Richards began to smile and gave half a reason. “We’re going to be very low and over heavily populated areas. Add twelve fuel pods to twelve pounds of Irish and you got a very big bang potential. Too big. You’d do it if you could get away with it, but you can’t.” He paused. “You’re so bright. Did you anticipate me on the parachute?”
“Oh, yes,” McCone said calmly. “It’s in the forward passenger compartment. Such old hat, Mr. Richards. Or do you have another trick in your bag?”
“You haven’t been stupid enough to tamper with the chute, either, I’ll bet.”

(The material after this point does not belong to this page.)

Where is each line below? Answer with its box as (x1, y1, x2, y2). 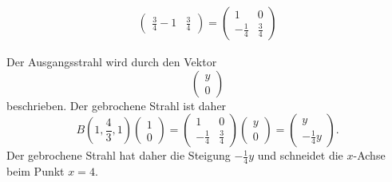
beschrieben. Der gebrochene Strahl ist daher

“Oh no. Too obvious. And you would pull that nonexistent imploder ring just before you struck, I imagine. Quite an effective airburst.”
“Goodbye, little man.”
“Goodbye, Mr. Richards. And bon voyage.” He chuckled. “Yes, you do rate honesty. So I will show you one more card. Just one. We are going to wait for the Canogyn before taking action. You are absolutely right about the missile. For now, just a bluff. Call and raise again, eh? But I can afford to wait. You see, I am never wrong. Never. And I know you are bluffing. So we can afford to wait. But I’m keeping you. 'Voir, Mr. Richards.” He waved.
“Soon,” Richards said, but not loud enough for McCone to hear. And he grinned.
MINUS 029 AND COUNTING
The first-class compartment was long and three aisles wide, paneled with real aged sequoia. A wine-colored rug which felt yards deep covered the floor. A 3-D movie screen was cranked up and out of the way on the far wall between the first class and the galley. In seat 100, the bulky parachute pack sat. Richards patted it briefly and went through the galley. Someone had even put coffee on.
He stepped through another door and stood in a short threat which led to the pilots’ compartment. To the right the radio operator, a man of perhaps thirty with a care-lined face, looked at Richards bitterly and then back at his instruments. A few steps up and to the left, the navigator sat at his boards and grids and plastic-encased charts.
“The fellow who’s going to get us all killed is coming up fellas,” he said into his throat mike. He gazed coolly at Richards.
Richards said nothing. The man, after all, was almost certainly right. He limped into the nose of the plane.
The pilot was fifty or better, an old war-horse with the red nose of a steady drinker, and the clear, perceptive eyes of a man who was not even close to the alcoholic edge. His co-pilot was ten years younger, with a luxuriant growth of red hair spilling out from under his cap.
“Hello, Mr. Richards,” the pilot said. He glanced at the bulge in Richards’s pocket before he looked at his face. “Pardon me if I don’t shake hands. I’m Flight Captain Don Holloway. This is my co-pilot Wayne Duninger.”